### TASK STATEMENT
If a line in the data below includes the string "Workforce", please return a copy of it.

### DATA EXTRACTS

::::

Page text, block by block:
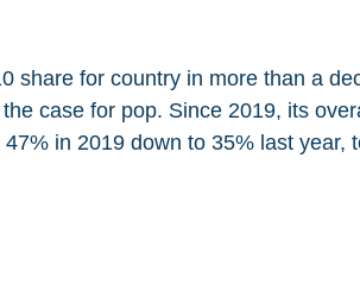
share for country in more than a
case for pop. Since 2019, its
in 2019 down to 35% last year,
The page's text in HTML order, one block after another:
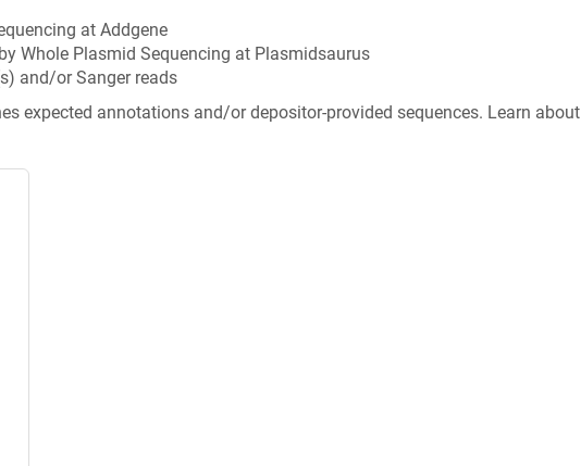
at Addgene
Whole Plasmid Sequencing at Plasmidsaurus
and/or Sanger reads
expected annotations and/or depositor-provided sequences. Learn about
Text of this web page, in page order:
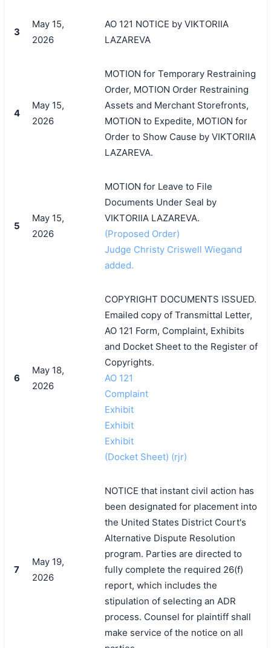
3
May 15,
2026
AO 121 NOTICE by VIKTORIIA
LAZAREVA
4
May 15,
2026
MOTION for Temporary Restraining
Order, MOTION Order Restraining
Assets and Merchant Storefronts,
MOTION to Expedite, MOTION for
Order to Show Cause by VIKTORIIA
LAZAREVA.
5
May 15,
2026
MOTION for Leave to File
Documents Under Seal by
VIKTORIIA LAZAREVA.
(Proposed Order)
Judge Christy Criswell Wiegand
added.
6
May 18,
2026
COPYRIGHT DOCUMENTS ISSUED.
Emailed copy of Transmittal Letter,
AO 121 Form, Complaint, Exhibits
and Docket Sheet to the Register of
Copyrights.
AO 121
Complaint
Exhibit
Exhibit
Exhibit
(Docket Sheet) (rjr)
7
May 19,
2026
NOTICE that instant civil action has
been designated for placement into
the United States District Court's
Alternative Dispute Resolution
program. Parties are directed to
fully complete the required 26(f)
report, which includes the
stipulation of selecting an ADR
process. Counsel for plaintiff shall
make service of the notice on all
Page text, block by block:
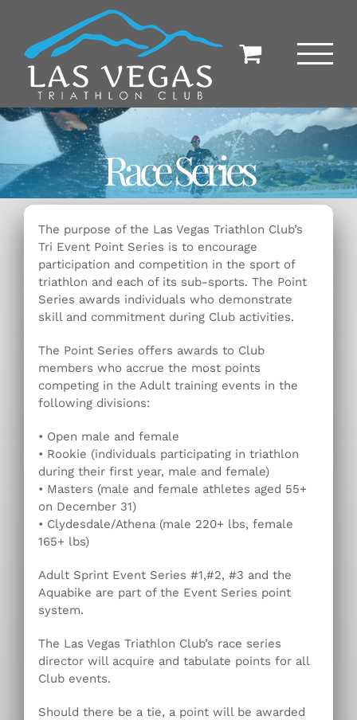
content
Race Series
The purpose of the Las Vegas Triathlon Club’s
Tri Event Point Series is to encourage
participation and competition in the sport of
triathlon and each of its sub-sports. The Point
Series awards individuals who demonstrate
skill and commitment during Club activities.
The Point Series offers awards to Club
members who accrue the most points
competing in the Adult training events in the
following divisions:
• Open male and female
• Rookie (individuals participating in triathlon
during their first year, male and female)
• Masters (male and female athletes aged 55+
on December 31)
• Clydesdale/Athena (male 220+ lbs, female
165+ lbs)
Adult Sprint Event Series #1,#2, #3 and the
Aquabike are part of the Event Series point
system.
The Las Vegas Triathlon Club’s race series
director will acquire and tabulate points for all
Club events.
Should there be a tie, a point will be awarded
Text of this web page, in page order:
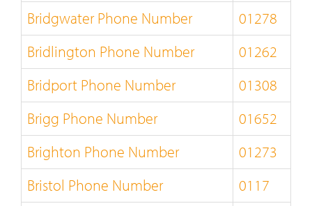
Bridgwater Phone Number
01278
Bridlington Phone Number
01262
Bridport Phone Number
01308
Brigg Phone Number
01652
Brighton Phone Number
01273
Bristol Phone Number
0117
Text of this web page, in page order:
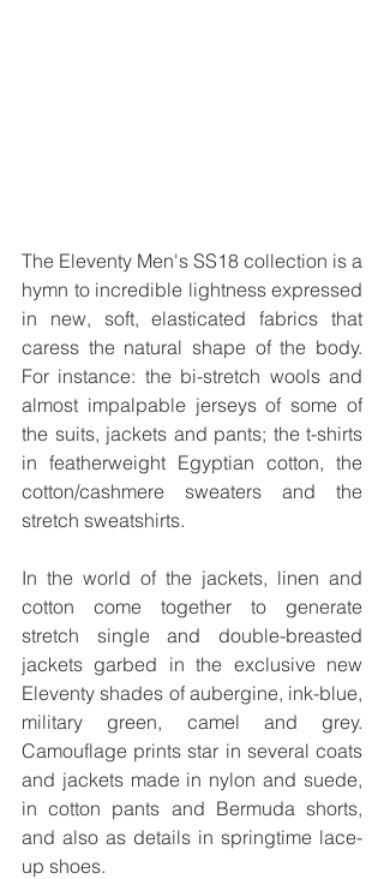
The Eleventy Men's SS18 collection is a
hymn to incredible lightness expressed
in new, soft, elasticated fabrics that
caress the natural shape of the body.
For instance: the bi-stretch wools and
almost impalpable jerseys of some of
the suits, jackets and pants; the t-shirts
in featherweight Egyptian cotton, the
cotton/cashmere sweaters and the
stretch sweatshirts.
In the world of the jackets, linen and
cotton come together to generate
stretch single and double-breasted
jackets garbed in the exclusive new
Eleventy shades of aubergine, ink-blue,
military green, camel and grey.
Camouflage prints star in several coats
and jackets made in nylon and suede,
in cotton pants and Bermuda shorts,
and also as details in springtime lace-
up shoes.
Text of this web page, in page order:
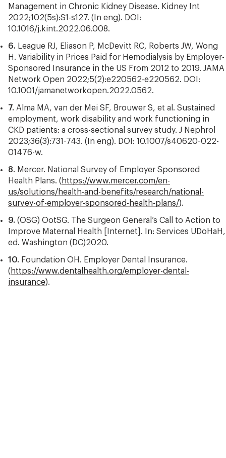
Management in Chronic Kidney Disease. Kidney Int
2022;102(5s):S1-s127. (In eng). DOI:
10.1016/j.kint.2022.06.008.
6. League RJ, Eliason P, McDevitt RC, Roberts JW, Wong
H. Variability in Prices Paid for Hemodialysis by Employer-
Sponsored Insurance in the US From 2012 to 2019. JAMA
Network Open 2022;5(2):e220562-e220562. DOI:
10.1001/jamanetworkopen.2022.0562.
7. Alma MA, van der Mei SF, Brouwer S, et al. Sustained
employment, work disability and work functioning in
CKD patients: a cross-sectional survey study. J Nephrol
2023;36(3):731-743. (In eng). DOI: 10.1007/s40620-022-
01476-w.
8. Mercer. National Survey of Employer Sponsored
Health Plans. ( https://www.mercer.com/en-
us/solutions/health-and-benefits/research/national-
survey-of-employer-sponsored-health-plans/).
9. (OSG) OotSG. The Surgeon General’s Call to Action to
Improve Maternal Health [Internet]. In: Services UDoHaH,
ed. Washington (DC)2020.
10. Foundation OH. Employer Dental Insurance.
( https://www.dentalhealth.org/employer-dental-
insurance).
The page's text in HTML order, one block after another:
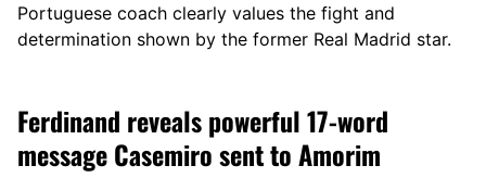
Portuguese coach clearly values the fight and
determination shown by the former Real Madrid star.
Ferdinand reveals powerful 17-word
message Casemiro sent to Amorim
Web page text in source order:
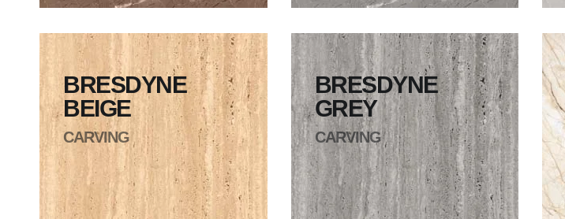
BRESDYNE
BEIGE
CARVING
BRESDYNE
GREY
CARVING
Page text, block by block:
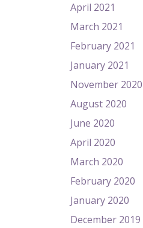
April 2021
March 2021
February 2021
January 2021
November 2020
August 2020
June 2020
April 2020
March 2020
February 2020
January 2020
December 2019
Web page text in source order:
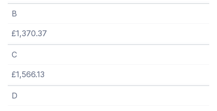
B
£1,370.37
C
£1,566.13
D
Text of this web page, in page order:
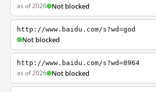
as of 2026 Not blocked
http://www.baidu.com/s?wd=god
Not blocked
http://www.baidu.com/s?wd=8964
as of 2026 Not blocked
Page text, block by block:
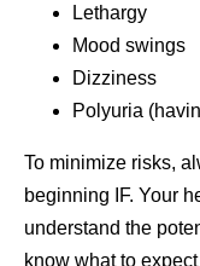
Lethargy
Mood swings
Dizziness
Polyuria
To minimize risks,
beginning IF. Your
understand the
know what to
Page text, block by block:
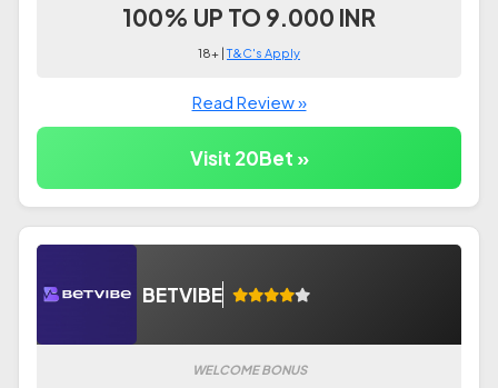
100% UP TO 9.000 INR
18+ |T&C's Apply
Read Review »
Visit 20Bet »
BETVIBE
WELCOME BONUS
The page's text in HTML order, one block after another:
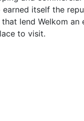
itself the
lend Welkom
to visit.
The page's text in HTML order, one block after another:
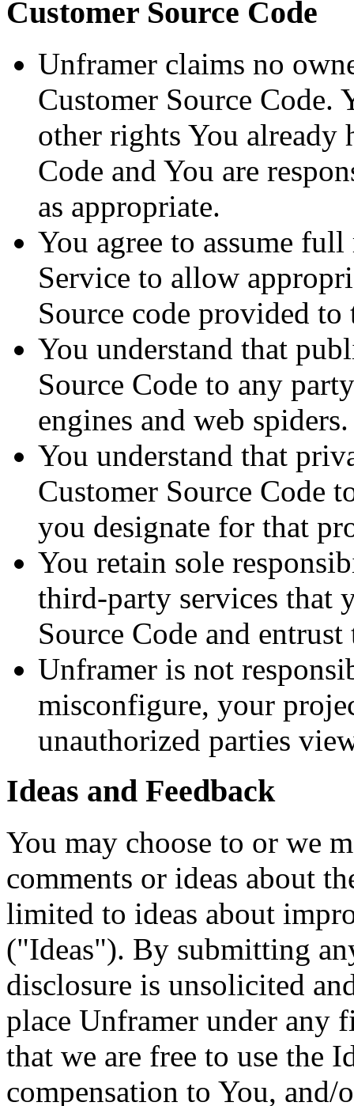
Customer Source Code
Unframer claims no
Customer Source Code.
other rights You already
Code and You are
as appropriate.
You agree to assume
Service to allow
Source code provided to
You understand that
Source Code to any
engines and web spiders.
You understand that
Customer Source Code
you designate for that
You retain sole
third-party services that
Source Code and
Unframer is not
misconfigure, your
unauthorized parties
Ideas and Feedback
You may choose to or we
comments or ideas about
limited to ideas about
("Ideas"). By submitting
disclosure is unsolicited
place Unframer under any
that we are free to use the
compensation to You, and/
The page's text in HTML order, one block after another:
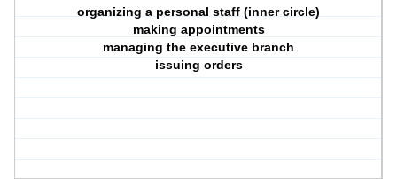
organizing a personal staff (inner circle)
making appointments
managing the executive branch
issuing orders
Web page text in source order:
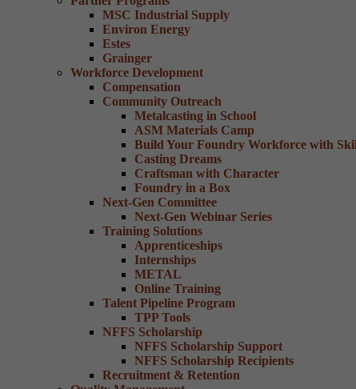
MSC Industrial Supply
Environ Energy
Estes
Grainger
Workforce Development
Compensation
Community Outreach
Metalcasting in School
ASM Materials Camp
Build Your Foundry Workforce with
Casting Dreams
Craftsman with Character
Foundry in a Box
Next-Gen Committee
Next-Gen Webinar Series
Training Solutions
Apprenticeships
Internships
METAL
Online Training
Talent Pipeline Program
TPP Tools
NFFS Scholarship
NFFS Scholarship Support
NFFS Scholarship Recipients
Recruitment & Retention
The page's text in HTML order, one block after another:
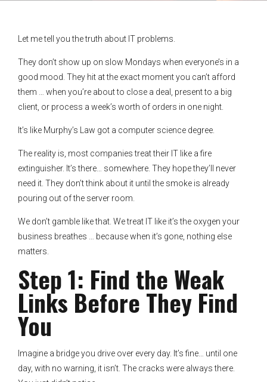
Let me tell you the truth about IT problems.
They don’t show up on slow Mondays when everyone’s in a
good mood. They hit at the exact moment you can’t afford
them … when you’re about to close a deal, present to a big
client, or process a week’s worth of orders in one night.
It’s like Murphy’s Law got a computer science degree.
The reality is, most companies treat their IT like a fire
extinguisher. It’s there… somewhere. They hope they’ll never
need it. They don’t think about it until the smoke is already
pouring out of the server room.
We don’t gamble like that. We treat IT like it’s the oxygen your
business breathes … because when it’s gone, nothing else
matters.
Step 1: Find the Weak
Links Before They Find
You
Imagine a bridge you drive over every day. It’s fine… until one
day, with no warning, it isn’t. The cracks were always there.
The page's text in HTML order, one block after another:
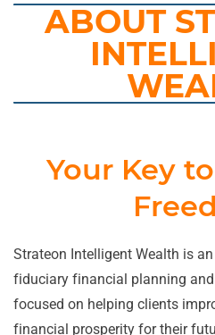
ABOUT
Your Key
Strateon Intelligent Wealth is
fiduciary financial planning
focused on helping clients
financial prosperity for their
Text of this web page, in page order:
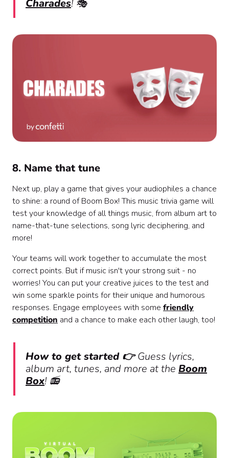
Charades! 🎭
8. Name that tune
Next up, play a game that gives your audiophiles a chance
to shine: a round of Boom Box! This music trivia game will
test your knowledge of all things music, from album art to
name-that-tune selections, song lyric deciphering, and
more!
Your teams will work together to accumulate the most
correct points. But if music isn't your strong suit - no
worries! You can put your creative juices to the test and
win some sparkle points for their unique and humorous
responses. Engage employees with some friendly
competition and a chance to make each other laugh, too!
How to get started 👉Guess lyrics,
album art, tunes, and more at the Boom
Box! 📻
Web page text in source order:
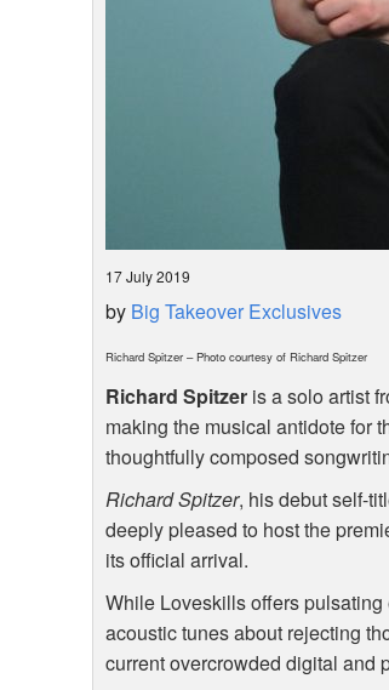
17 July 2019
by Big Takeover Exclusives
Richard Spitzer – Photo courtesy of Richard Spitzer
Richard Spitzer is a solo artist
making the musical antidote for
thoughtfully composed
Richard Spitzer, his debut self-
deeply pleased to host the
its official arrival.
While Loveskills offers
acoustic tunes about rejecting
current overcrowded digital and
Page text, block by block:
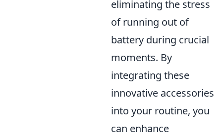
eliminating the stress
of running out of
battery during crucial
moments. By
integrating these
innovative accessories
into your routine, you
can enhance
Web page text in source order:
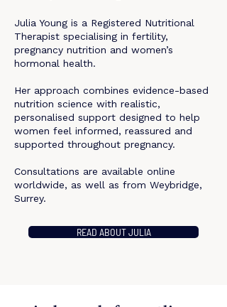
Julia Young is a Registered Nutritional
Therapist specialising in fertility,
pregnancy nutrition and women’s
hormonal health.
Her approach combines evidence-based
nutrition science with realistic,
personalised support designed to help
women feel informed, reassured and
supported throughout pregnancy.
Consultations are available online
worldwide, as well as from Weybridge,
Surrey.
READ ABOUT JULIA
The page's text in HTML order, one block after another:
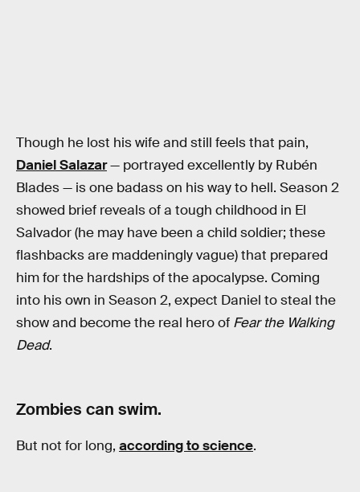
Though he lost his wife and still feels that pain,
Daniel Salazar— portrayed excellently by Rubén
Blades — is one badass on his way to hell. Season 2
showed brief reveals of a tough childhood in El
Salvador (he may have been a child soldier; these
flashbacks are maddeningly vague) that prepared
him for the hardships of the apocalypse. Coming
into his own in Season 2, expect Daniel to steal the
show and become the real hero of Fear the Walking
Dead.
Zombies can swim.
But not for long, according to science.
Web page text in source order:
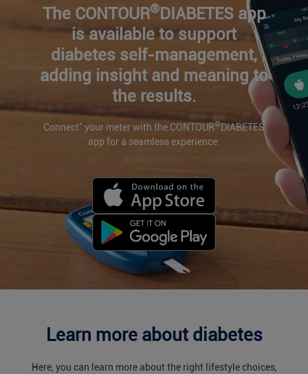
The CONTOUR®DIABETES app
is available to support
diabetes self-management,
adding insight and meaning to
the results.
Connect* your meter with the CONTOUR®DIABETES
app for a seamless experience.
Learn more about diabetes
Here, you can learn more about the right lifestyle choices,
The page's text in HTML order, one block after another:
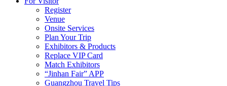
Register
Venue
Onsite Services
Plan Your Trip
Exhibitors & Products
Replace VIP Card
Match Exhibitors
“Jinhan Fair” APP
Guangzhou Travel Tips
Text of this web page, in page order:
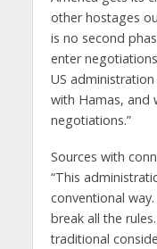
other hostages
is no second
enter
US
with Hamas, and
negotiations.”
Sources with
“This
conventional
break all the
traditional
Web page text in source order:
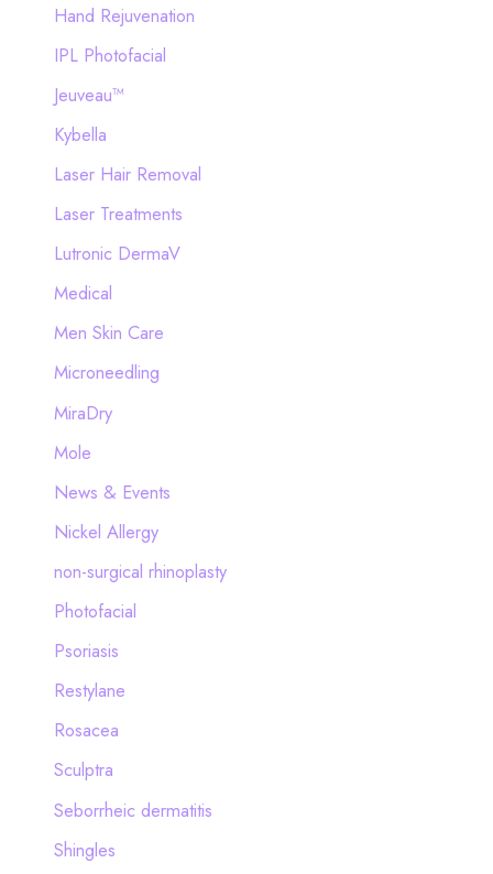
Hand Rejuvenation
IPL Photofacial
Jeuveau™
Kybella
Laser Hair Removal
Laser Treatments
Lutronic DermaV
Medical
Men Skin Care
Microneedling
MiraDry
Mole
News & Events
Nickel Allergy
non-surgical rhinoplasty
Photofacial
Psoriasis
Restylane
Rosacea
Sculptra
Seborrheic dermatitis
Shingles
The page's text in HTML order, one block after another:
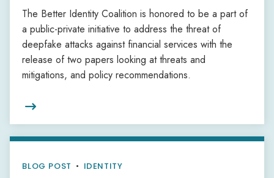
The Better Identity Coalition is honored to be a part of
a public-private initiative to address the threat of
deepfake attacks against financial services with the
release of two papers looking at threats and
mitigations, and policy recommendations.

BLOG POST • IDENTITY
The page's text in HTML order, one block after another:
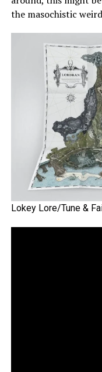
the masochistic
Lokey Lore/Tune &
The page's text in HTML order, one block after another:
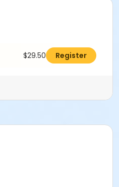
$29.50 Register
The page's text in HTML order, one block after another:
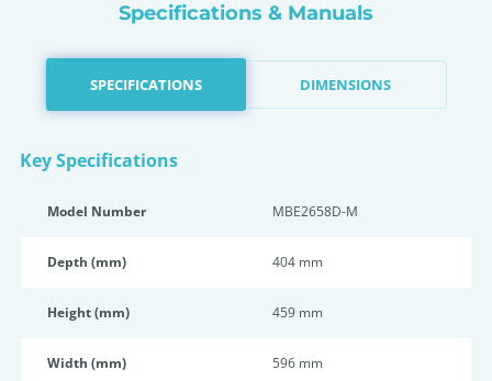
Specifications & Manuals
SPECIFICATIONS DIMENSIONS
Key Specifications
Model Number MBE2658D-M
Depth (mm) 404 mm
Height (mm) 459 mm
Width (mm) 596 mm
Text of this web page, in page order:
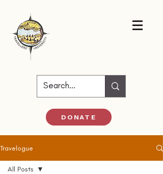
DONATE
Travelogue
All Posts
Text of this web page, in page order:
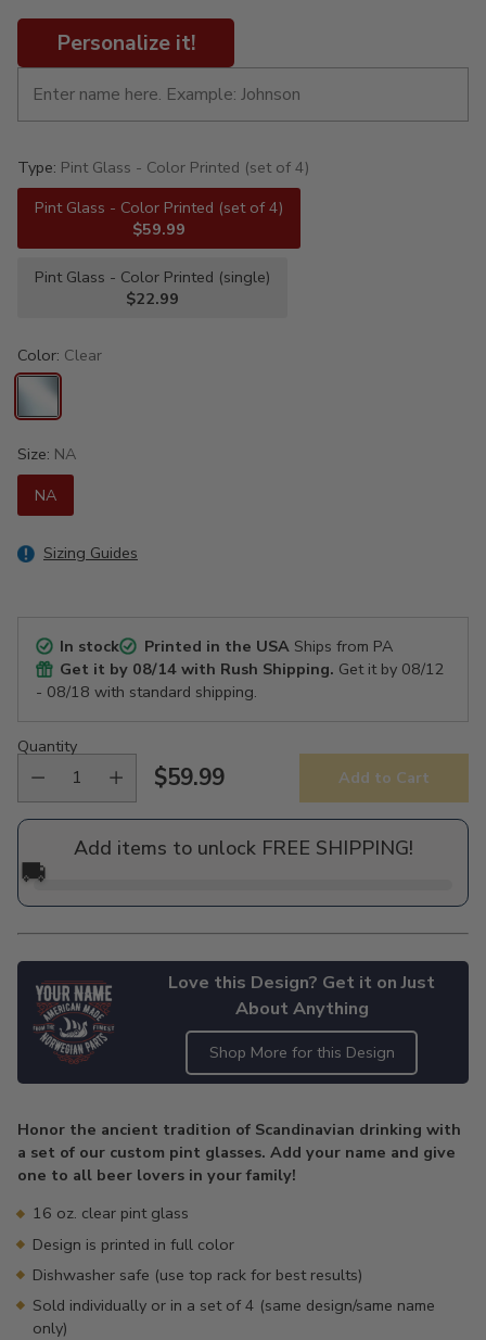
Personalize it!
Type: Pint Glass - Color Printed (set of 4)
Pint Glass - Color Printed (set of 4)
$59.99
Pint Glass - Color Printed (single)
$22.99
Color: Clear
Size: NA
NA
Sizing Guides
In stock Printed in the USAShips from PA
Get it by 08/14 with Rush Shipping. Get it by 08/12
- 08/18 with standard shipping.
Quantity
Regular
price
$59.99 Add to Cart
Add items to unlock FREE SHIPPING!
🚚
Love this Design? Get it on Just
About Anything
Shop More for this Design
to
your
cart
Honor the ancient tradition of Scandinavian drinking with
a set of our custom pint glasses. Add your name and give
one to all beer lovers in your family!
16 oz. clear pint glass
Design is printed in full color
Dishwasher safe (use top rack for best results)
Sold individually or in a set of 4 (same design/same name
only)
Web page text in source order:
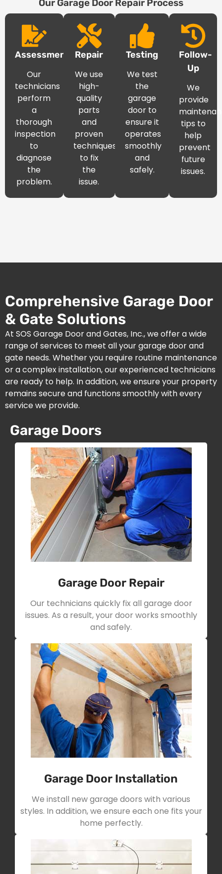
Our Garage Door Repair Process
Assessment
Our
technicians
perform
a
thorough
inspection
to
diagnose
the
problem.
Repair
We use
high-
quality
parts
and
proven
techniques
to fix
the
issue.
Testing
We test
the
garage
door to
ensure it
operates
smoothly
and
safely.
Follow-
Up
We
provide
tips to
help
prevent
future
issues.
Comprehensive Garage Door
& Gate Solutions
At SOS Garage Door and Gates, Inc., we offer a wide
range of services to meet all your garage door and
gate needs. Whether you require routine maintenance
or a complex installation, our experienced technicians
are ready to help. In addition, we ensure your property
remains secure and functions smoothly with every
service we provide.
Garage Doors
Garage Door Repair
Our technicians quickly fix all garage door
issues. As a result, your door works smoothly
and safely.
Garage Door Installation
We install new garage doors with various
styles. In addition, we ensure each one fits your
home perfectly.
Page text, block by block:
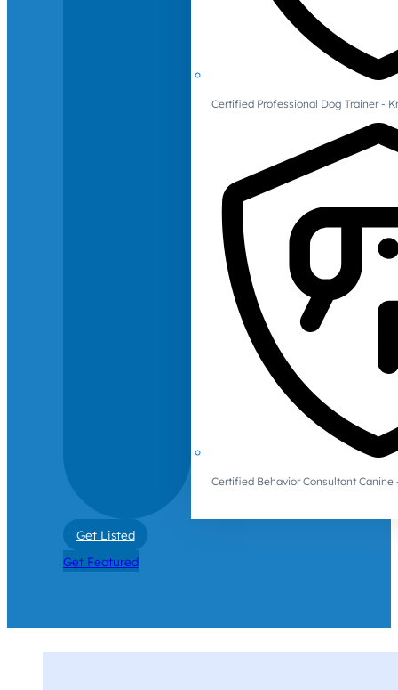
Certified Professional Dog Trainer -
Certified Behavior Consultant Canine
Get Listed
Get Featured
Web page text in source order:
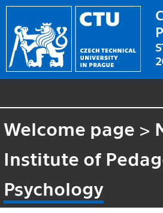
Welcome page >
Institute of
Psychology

::::

### YOUR RESPONSE
Workforce Development
Build Your Foundry Workforce with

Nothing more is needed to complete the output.